• _Your assignment_:
Go to the line below that has "བསོད་ནམས་ སྣར་ཐང་། པེ་ཅིན།", print it and each line after it exactly, and stop after the line that has "Explicitons alors le"; leave out pictures.

#####

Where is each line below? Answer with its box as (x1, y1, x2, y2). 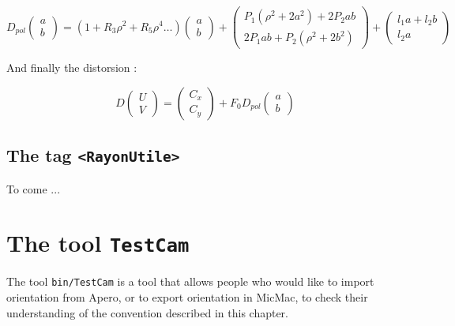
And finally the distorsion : (6, 59, 137, 76)
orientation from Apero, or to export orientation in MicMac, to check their (6, 289, 368, 305)
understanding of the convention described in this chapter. (6, 304, 288, 320)
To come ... (6, 180, 61, 197)
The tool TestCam (6, 227, 190, 259)
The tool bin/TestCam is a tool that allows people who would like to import (6, 273, 374, 290)
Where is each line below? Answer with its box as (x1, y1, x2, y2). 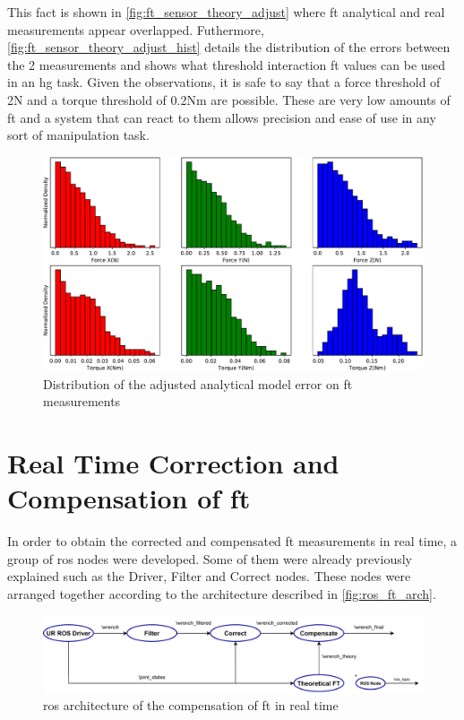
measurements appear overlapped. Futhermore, (7, 20, 264, 39)
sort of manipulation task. (7, 126, 150, 144)
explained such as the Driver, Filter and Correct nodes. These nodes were (7, 567, 411, 586)
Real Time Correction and (7, 445, 339, 481)
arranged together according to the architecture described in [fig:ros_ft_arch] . (7, 584, 436, 603)
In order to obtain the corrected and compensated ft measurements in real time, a (7, 532, 458, 551)
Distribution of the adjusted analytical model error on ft (43, 374, 353, 393)
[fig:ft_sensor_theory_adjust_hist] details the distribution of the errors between (7, 38, 451, 56)
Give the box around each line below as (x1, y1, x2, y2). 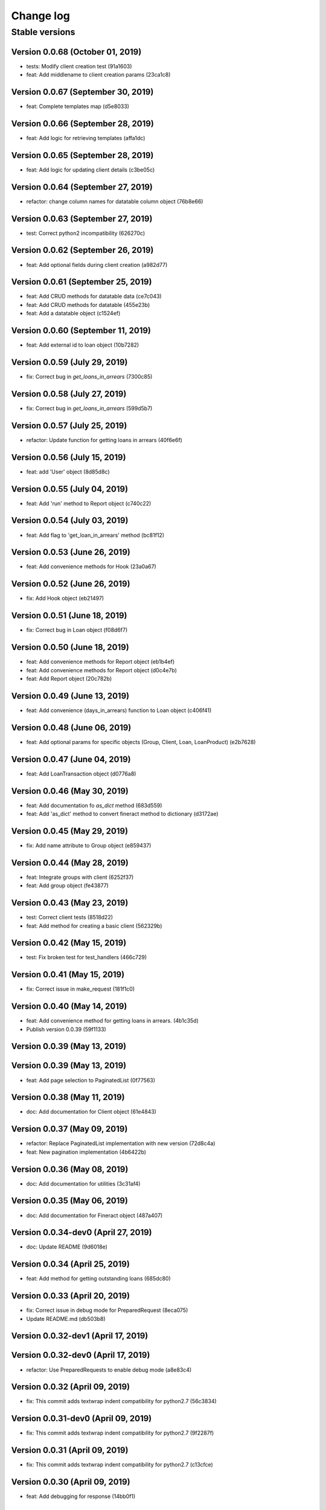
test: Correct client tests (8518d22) (26, 914, 113, 921)
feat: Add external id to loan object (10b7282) (26, 341, 139, 349)
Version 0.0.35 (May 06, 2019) (11, 1196, 128, 1206)
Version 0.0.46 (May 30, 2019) (11, 786, 129, 796)
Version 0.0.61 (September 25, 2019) (11, 277, 152, 287)
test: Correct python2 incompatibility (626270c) (26, 230, 145, 237)
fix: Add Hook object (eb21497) (26, 595, 104, 602)
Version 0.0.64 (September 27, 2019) (11, 182, 153, 192)
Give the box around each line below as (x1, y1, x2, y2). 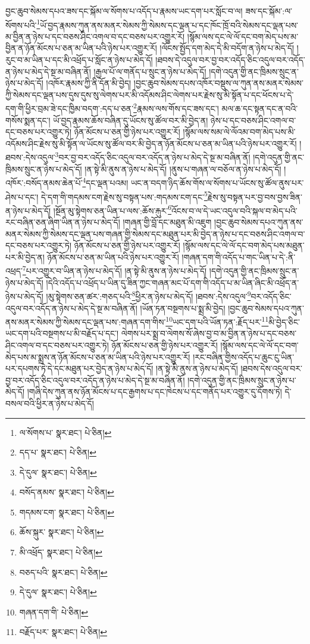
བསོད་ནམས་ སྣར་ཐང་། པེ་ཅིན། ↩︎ (19, 486, 114, 498)
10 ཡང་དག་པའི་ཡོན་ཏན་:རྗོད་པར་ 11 (165, 314, 269, 328)
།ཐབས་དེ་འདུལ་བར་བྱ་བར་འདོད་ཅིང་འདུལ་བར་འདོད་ (155, 54, 305, 66)
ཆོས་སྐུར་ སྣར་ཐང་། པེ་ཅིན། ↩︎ (19, 526, 104, 538)
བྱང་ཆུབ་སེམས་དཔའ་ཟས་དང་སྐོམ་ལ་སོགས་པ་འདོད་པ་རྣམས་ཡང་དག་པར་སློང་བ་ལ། (5, 5, 243, 17)
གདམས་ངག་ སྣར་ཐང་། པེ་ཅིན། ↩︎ (19, 505, 114, 518)
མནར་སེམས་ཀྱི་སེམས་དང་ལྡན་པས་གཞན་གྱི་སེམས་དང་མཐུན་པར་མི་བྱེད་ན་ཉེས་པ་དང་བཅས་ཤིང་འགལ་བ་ (5, 227, 305, 240)
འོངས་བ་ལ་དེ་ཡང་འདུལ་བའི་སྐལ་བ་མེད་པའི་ (171, 204, 298, 216)
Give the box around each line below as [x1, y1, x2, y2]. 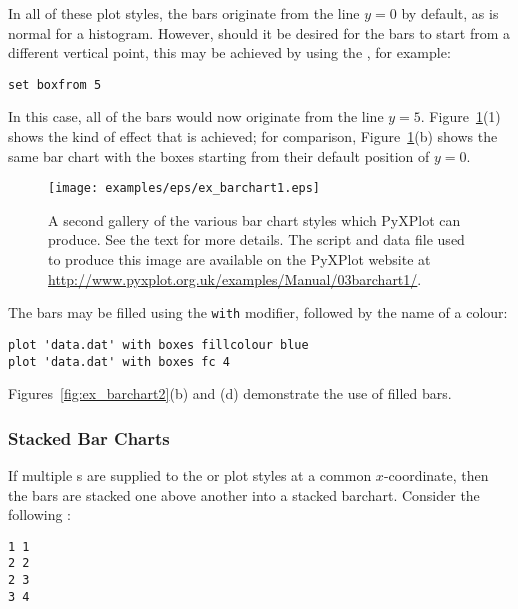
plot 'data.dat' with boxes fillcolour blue [8, 337, 309, 352]
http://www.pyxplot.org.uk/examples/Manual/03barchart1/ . [48, 268, 422, 289]
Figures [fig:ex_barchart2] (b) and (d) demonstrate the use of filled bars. [8, 383, 452, 404]
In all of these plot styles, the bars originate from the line [8, 3, 360, 23]
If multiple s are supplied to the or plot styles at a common [8, 465, 372, 486]
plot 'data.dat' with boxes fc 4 [8, 354, 230, 369]
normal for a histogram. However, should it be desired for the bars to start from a [8, 22, 511, 43]
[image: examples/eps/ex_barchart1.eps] [48, 181, 321, 196]
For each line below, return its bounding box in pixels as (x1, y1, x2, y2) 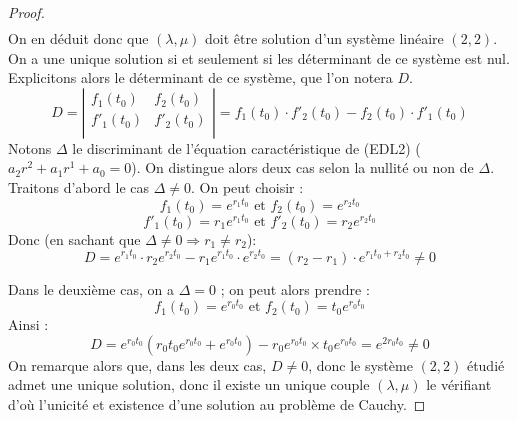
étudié (466, 354, 505, 375)
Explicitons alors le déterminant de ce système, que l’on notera (8, 67, 393, 88)
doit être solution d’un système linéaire (205, 28, 444, 49)
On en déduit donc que (8, 28, 149, 49)
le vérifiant (426, 374, 492, 395)
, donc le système (308, 354, 413, 375)
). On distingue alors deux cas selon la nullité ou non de (131, 157, 474, 178)
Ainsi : (8, 314, 49, 335)
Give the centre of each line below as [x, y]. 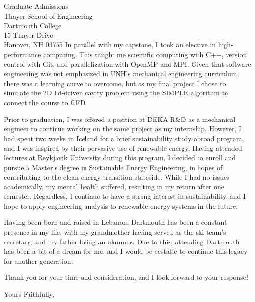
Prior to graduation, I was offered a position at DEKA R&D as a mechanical [120, 119]
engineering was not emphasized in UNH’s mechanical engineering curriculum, [122, 74]
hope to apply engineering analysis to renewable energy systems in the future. [121, 205]
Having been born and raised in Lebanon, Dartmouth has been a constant [115, 222]
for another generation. [39, 260]
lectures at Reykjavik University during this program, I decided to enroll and [120, 157]
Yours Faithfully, [29, 294]
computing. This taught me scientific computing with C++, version [145, 54]

#####

• _Exercise answer_:
བསོད་ནམས་ སྣར་ཐང་། པེ་ཅིན། ↩︎ (19, 486, 114, 498)
10 ཡང་དག་པའི་ཡོན་ཏན་:རྗོད་པར་ 11 (165, 314, 269, 328)
།ཐབས་དེ་འདུལ་བར་བྱ་བར་འདོད་ཅིང་འདུལ་བར་འདོད་ (155, 54, 305, 66)
ཆོས་སྐུར་ སྣར་ཐང་། པེ་ཅིན། ↩︎ (19, 526, 104, 538)
བྱང་ཆུབ་སེམས་དཔའ་ཟས་དང་སྐོམ་ལ་སོགས་པ་འདོད་པ་རྣམས་ཡང་དག་པར་སློང་བ་ལ། (5, 5, 243, 17)
གདམས་ངག་ སྣར་ཐང་། པེ་ཅིན། ↩︎ (19, 505, 114, 518)
མནར་སེམས་ཀྱི་སེམས་དང་ལྡན་པས་གཞན་གྱི་སེམས་དང་མཐུན་པར་མི་བྱེད་ན་ཉེས་པ་དང་བཅས་ཤིང་འགལ་བ་ (5, 227, 305, 240)
འོངས་བ་ལ་དེ་ཡང་འདུལ་བའི་སྐལ་བ་མེད་པའི་ (171, 204, 298, 216)
Give the box around each line below as [x1, y1, x2, y2]. 
plot 'data.dat' with boxes fillcolour blue [8, 337, 309, 352]
http://www.pyxplot.org.uk/examples/Manual/03barchart1/ . [48, 268, 422, 289]
Figures [fig:ex_barchart2] (b) and (d) demonstrate the use of filled bars. [8, 383, 452, 404]
In all of these plot styles, the bars originate from the line [8, 3, 360, 23]
If multiple s are supplied to the or plot styles at a common [8, 465, 372, 486]
plot 'data.dat' with boxes fc 4 [8, 354, 230, 369]
normal for a histogram. However, should it be desired for the bars to start from a [8, 22, 511, 43]
[image: examples/eps/ex_barchart1.eps] [48, 181, 321, 196]
For each line below, return its bounding box in pixels as (x1, y1, x2, y2) 
étudié (466, 354, 505, 375)
Explicitons alors le déterminant de ce système, que l’on notera (8, 67, 393, 88)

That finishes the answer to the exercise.